“There is no such thing as an attention span. There is only the quality of what you are viewing. This whole idea of an attention span is, I think, a misnomer. People have an infinite attention span if you are entertaining them.”
Jerry Seinfeld
“The easiest thing in the world for a reader to do is to stop reading.”
The late, great, Bernard “Barney” Kilgore, who became Managing Editor of The Wall Street Journal in 1941. WSJ recalled how, “on the morning after Pearl Harbor, other newspapers recounted the facts already known to all the day before through radio. The Journal’s page-one story instead began, ‘War with Japan means industrial revolution in the United States.’” Kilgore grew WSJ’s circulation from 33,000 in the 1940s to one million by the 1960s, “by adapting the newspaper to a role reflecting how people used different media for news.”
“If you were down to your last dollar, would you spend it on this record, or would you buy a sandwich?”
Standard question by Motown Records founder Berry Gordy, to the panel he would assemble to audition songs recorded at the Hitsville USA studios in Detroit, back when his label dominated the charts in the 1960s.
Thus, The Manifesto…
Attention is fragile. People are pacing in front of the microwave oven! It’s never been more important to distill what-you’re-trying-to-say into what-we-now-call “an elevator speech.” Accordingly…
As the teacher asked in Public Speaking 101, “At the end of the speech, what one thing do you want ’em to remember?“ Prep accordingly.
This sign, on the newsroom wall at WPTF Radio in Raleigh NC reminds newscasters that less is more.
Ernest Hemingway, himself a news guy, said “write it like a telegram.” Adjectives can be lazy.
“YOU” and “YOUR” are powerful, no-less-than magic words.
Are you talking to the right person? Only negotiate with people who have authority. And learn to identify “sneezers” (influentials, opinion leaders). When they speak, others “catch it.” And your seeming-to-BE a sneezer will enhance your own communication.
That said…
Talk with everybody. When you interact with strangers, have “a moment.” Converse with people who wait on you. Smile at people in the elevator. You never know what fortunate “small world” story you could end up a-part-of.

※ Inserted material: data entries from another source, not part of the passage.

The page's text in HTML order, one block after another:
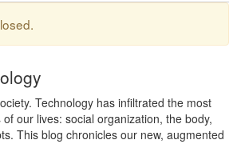
Technology has infiltrated the most
our lives: social organization, the body,
This blog chronicles our new, augmented
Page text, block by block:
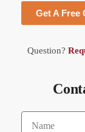
Get A Free
Question?
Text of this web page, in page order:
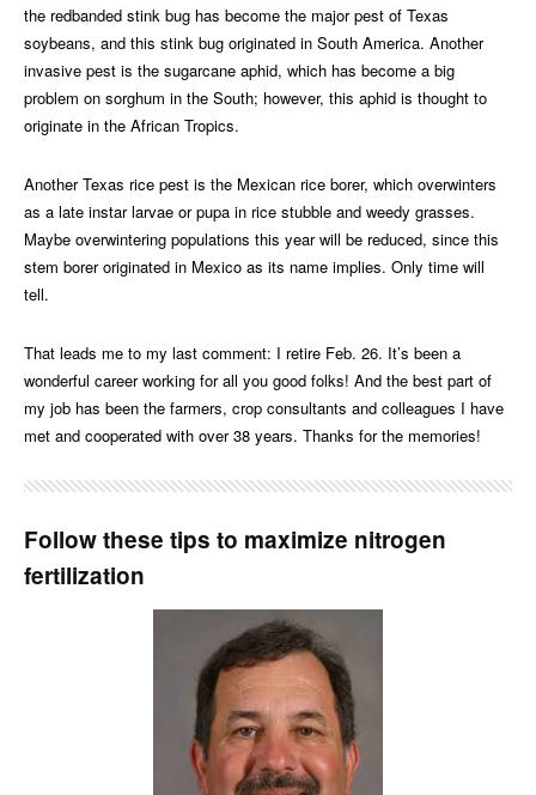
the redbanded stink bug has become the major pest of Texas
soybeans, and this stink bug originated in South America. Another
invasive pest is the sugarcane aphid, which has become a big
problem on sorghum in the South; however, this aphid is thought to
originate in the African Tropics.
Another Texas rice pest is the Mexican rice borer, which overwinters
as a late instar larvae or pupa in rice stubble and weedy grasses.
Maybe overwintering populations this year will be reduced, since this
stem borer originated in Mexico as its name implies. Only time will
tell.
That leads me to my last comment: I retire Feb. 26. It’s been a
wonderful career working for all you good folks! And the best part of
my job has been the farmers, crop consultants and colleagues I have
met and cooperated with over 38 years. Thanks for the memories!
Follow these tips to maximize nitrogen
fertilization
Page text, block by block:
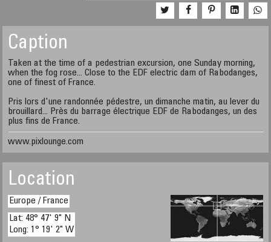
Caption
Taken at the time of a pedestrian excursion, one Sunday morning,
when the fog rose... Close to the EDF electric dam of Rabodanges,
one of finest of France.
Pris lors d'une randonnée pédestre, un dimanche matin, au lever du
brouillard... Près du barrage électrique EDF de Rabodanges, un des
plus fins de France.
www.pixlounge.com
Location
Europe / France
Lat: 48° 47' 9" N
Long: 1° 19' 2" W
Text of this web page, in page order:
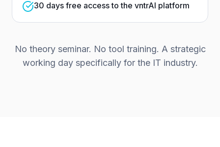
30 days free access to the vntrAI platform
No theory seminar. No tool training. A strategic
working day specifically for the IT industry.
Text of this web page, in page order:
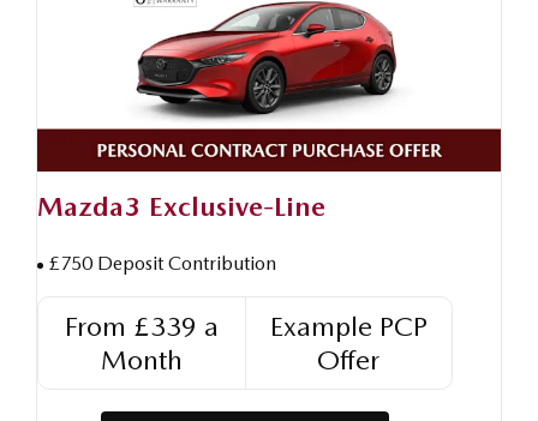
Mazda3 Exclusive-Line
£750 Deposit Contribution
From £339 a
Month
Example PCP
Offer
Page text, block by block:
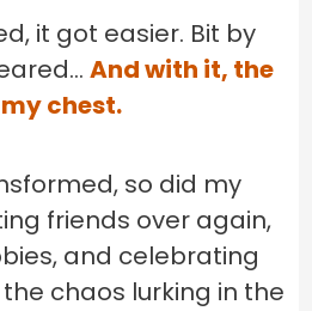
it got easier. Bit by
And with it, the
chest.
so did my
friends over again,
and celebrating
chaos lurking in the
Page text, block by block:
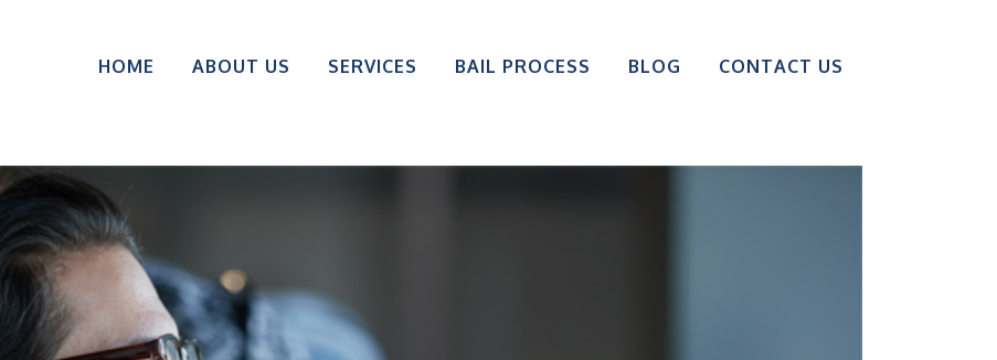
HOME ABOUT US SERVICES BAIL PROCESS BLOG CONTACT US
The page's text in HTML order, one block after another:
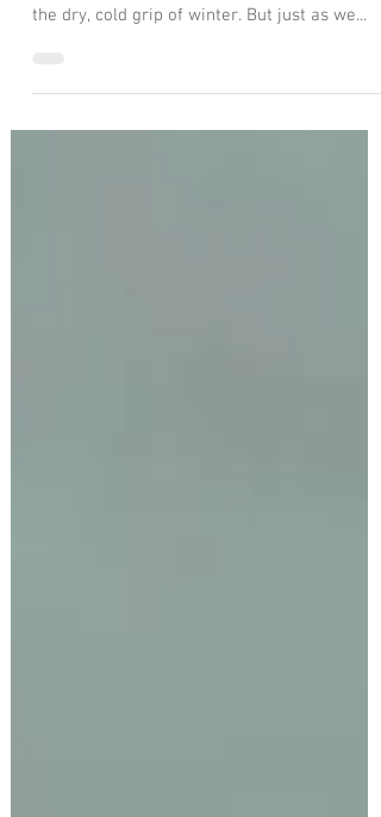
Ah, spring! The season of blooming flowers,
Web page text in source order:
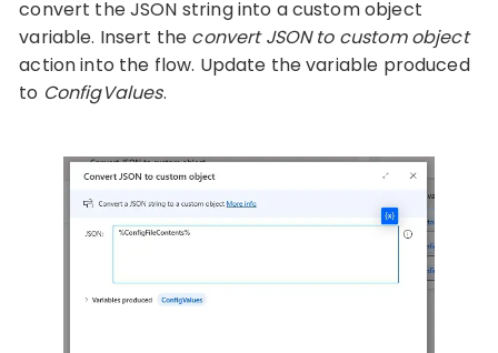
convert the JSON string into a custom object
variable. Insert the convert JSON to custom object
action into the flow. Update the variable produced
to ConfigValues.
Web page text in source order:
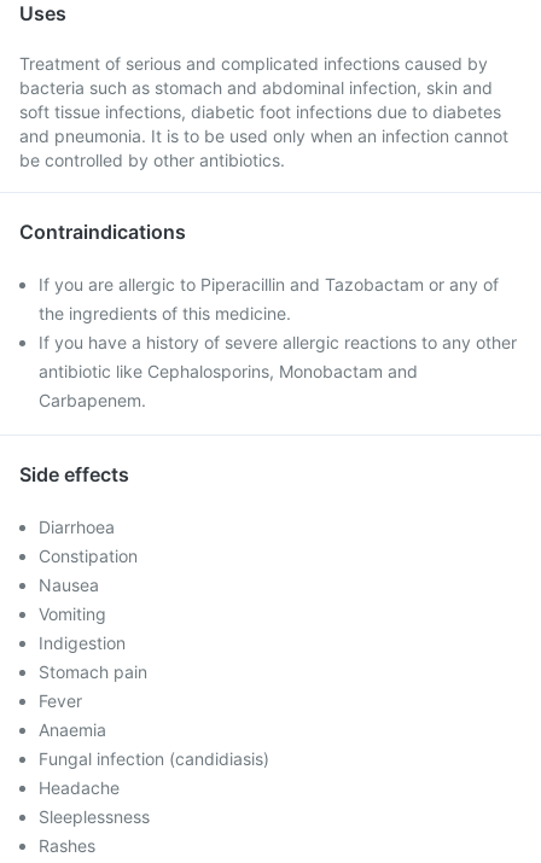
Uses
Treatment of serious and complicated infections caused by
bacteria such as stomach and abdominal infection, skin and
soft tissue infections, diabetic foot infections due to diabetes
and pneumonia. It is to be used only when an infection cannot
be controlled by other antibiotics.
Contraindications
If you are allergic to Piperacillin and Tazobactam or any of
the ingredients of this medicine.
If you have a history of severe allergic reactions to any other
antibiotic like Cephalosporins, Monobactam and
Carbapenem.
Side effects
Diarrhoea
Constipation
Nausea
Vomiting
Indigestion
Stomach pain
Fever
Anaemia
Fungal infection (candidiasis)
Headache
Sleeplessness
Rashes
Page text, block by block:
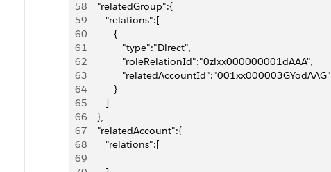
58
    "relatedGroup":{
59
       "relations":[
60
          {
61
             "type":"Direct",
62
             "roleRelationId":"0zlxx000000001dAAA",
63
             "relatedAccountId":"001xx000003GYodAAG"
64
          }
65
       ]
66
    },
67
    "relatedAccount":{
68
       "relations":[
69
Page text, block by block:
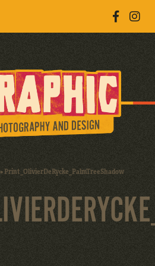
Print_OlivierDeRycke_PalmTreeShadow
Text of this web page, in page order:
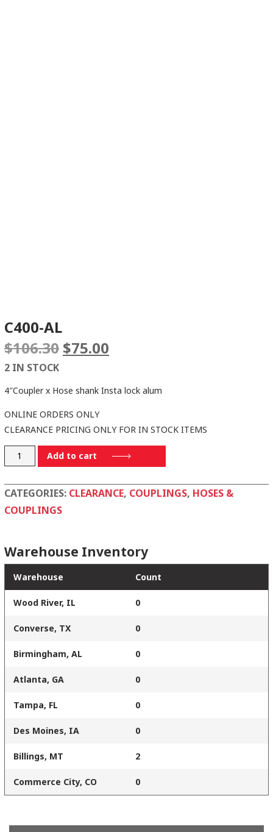
C400-AL
$106.30 Original
price
$106.30.
$75.00
price
$75.00.
2 IN STOCK
4″Coupler x Hose shank Insta lock alum
ONLINE ORDERS ONLY
CLEARANCE PRICING ONLY FOR IN STOCK ITEMS
C400-
AL
quantity
Add to cart
CATEGORIES: CLEARANCE, COUPLINGS, HOSES &
COUPLINGS
Warehouse Inventory
Warehouse Count
Wood River, IL 0
Converse, TX 0
Birmingham, AL 0
Atlanta, GA 0
Tampa, FL 0
Des Moines, IA 0
Billings, MT 2
Commerce City, CO 0
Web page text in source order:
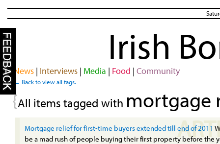
Irish
News| Interviews| Media | Food | Community
← Back to view all tags.
{All items tagged with mortgage
Mortgage relief for first-time buyers extended till end of 2011
be a mad rush of people buying their first property before the
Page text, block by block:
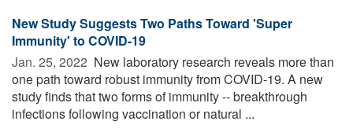
New Study Suggests Two Paths Toward 'Super
Immunity' to COVID-19
Jan. 25, 2022  New laboratory research reveals more than
one path toward robust immunity from COVID-19. A new
study finds that two forms of immunity -- breakthrough
infections following vaccination or natural ...
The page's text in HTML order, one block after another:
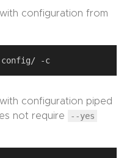
with configuration from
with configuration piped
not require
--yes
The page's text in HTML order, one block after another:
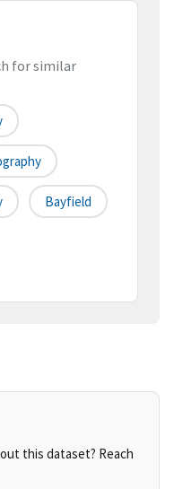
for similar
Bayfield
this dataset? Reach
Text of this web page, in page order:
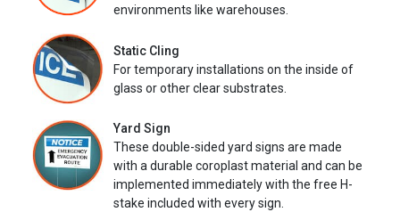
environments like warehouses.
Static Cling
For temporary installations on the inside of
glass or other clear substrates.
Yard Sign
These double-sided yard signs are made
with a durable coroplast material and can be
implemented immediately with the free H-
stake included with every sign.
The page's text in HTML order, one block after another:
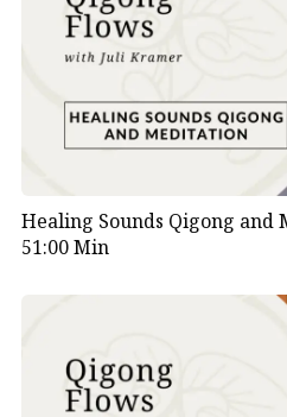
Healing Sounds Qigong and
51:00 Min
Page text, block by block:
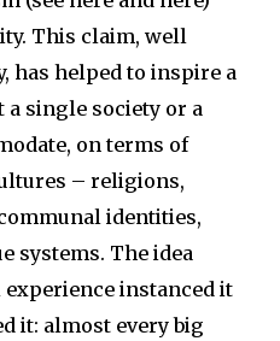
This claim, well
has helped to inspire a
single society or a
on terms of
– religions,
identities,
systems. The idea
instanced it
it: almost every big
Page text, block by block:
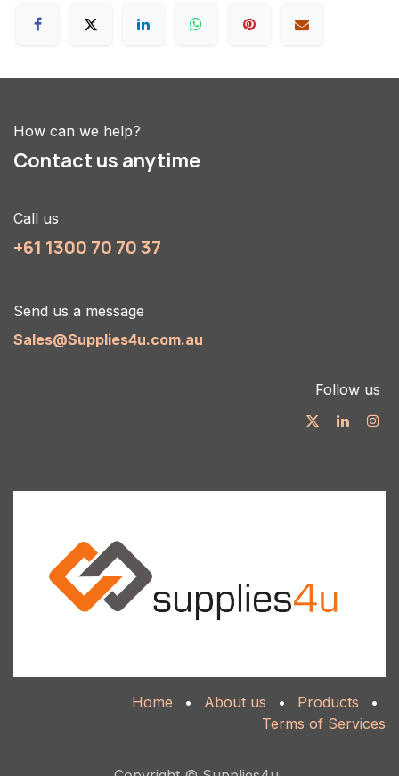
How can we help?
Contact us anytime
Call us
+61 1300 70 70 37
Send us a message
Sales@Supplies4u.com.au
Follow us
Home • About us • Products
•
Terms of Services
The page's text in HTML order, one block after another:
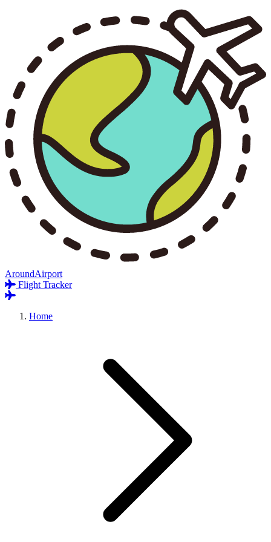
AroundAirport
Flight Tracker
Home
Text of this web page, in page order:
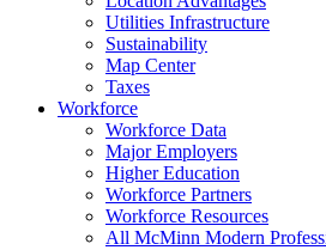
Utilities Infrastructure
Sustainability
Map Center
Taxes
Workforce
Workforce Data
Major Employers
Higher Education
Workforce Partners
Workforce Resources
All McMinn Modern
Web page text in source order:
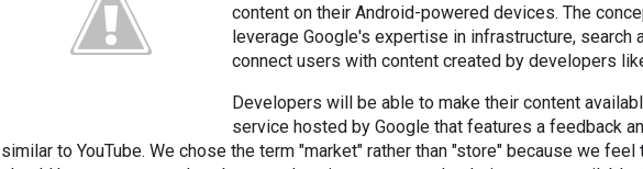
content on their Android-powered devices. The
leverage Google's expertise in infrastructure, search
connect users with content created by developers
Developers will be able to make their content
service hosted by Google that features a feedback
similar to YouTube. We chose the term "market" rather than "store" because we
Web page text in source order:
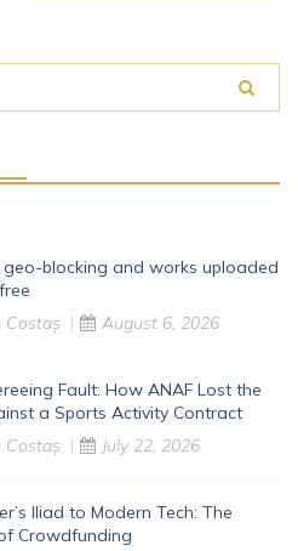
geo-blocking and works uploaded
Costaș August 6, 2026
Fault: How ANAF Lost the
a Sports Activity Contract
Costaș July 22, 2026
Iliad to Modern Tech: The
Crowdfunding
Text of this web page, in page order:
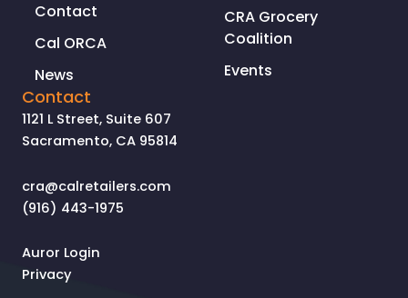
we
the
pandemic
under
control’
Contact
Cal ORCA
News
CRA Grocery
Coalition
Events
Contact
1121 L Street, Suite 607
Sacramento, CA 95814
cra@calretailers.com
(916) 443-1975
Auror Login
Privacy
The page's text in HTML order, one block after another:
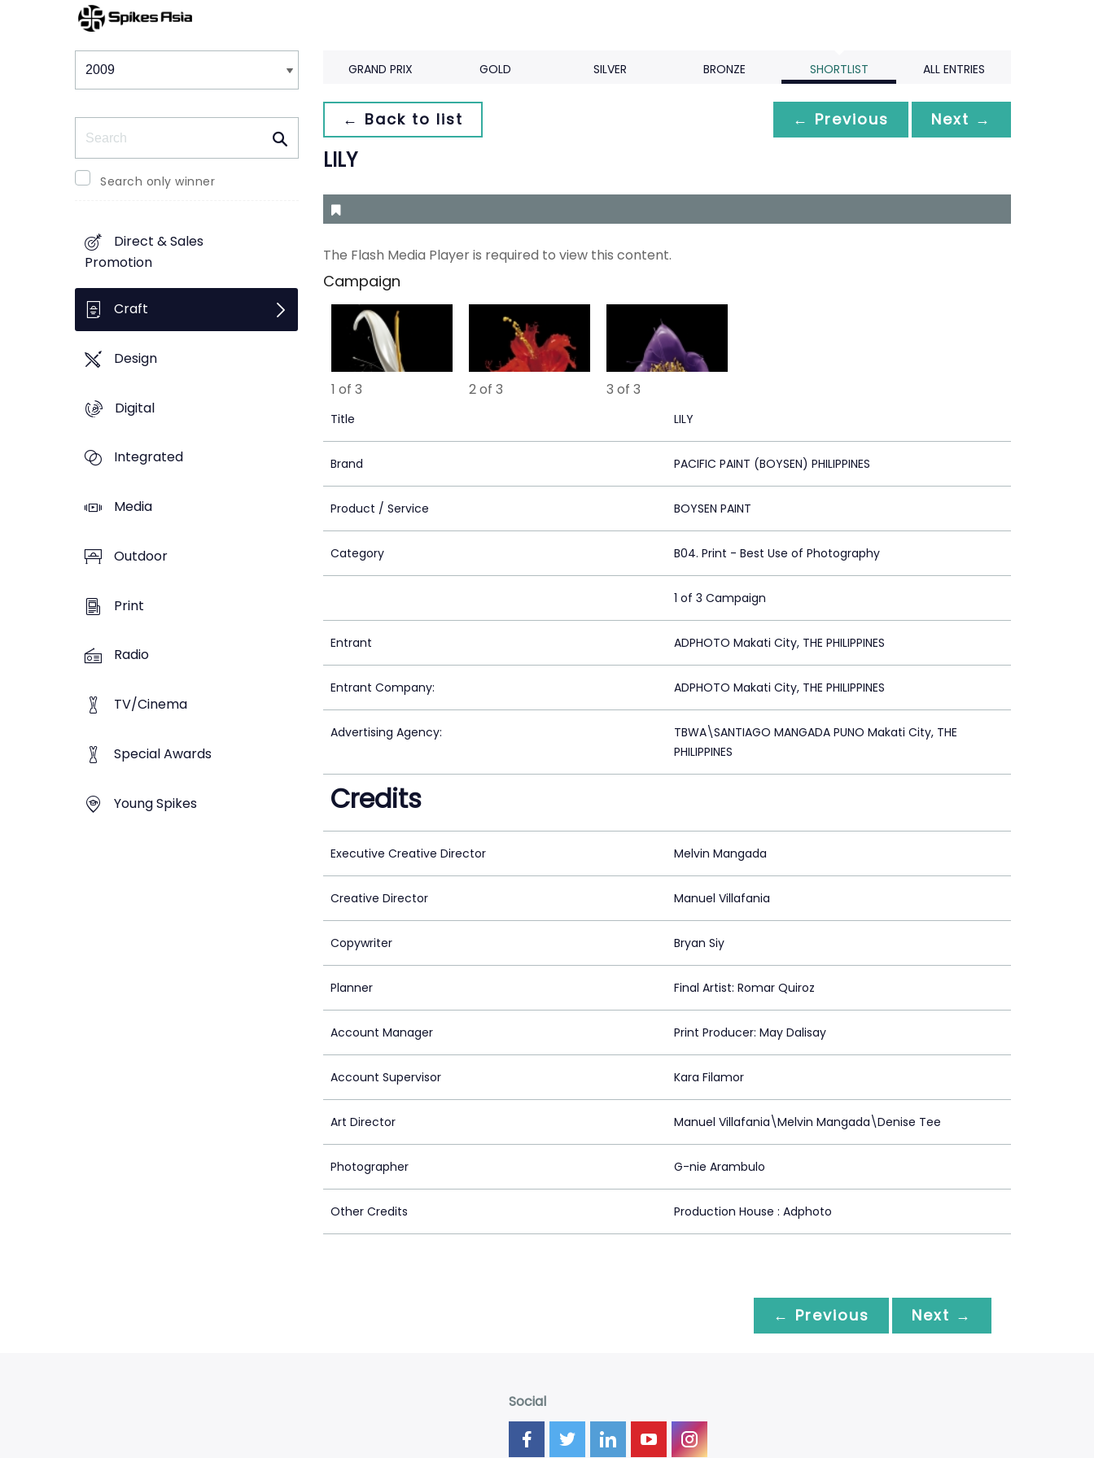
Winners & Shortlists
Search only winner
Direct & Sales
Promotion
Craft
Design
Digital
Integrated
Media
Outdoor
Print
Radio
TV/Cinema
Special Awards
Young Spikes
GRAND PRIX GOLD SILVER BRONZE SHORTLIST ALL ENTRIES
← Back to list ← Previous Next →
LILY
The Flash Media Player is required to view this content.
Campaign
1 of 3 2 of 3 3 of 3
Title LILY
Brand PACIFIC PAINT (BOYSEN) PHILIPPINES
Product / Service BOYSEN PAINT
Category B04. Print - Best Use of Photography
1 of 3 Campaign
Entrant ADPHOTO Makati City, THE PHILIPPINES
Entrant Company: ADPHOTO Makati City, THE PHILIPPINES
Advertising Agency:
TBWA\SANTIAGO MANGADA PUNO Makati City, THE
PHILIPPINES
Credits
Executive Creative Director Melvin Mangada
Creative Director Manuel Villafania
Copywriter Bryan Siy
Planner Final Artist: Romar Quiroz
Account Manager Print Producer: May Dalisay
Account Supervisor Kara Filamor
Art Director Manuel Villafania\Melvin Mangada\Denise Tee
Photographer G-nie Arambulo
Other Credits Production House : Adphoto
← Previous Next →
Social
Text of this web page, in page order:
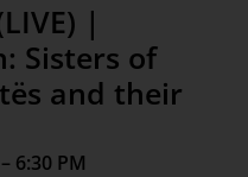
|
Sisters of
and their
6:30 PM
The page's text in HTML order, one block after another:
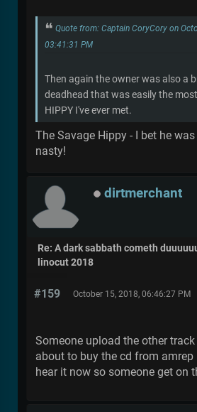
Quote from: Captain CoryCory on
03:41:31 PM
Then again the owner was also a
deadhead that was easily the most
HIPPY I've ever met.
The Savage Hippy - I bet he
nasty!
dirtmerchant
Re: A dark sabbath cometh
linocut 2018
#159 October 15, 2018, 06:46:27 PM
Someone upload the other
about to buy the cd from
hear it now so someone get on
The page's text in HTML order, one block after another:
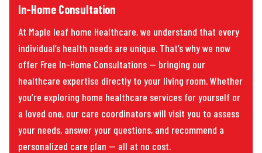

Negotiation is the ultimate communication. The answer “no” is a break-even, so ask.
Body language can speak louder than the spoken word. It helps to sound like you know what you’re talking about, and look-like-you-belong where-you’re-trying-to-go…perhaps without credentials? 😉
Don’t break-into jail. As lawyers say: “Never ask a question if you don’t already know the answer.” And, as my attorney put it: “If you’re asked ‘Are you wearing a watch?’ say ‘Yes.’ Don’t tell ’em what-time-it-is.”
Self-deprecating humor underlines the no-frills value message at New England’s Building 19 closeout store chain. Fun is fine.
Another example: Rather than “No Trespassing,” a land owner in my town posted a sign that reads “Deer Tick Breeding Farm.”
The media is neither your friend nor your enemy. They don’t know as much about your story as you do, and it’s not their job to make-the-point-you-want-to-make…and recent draconian staffing cutbacks make it easier than ever to “do their homework for them.”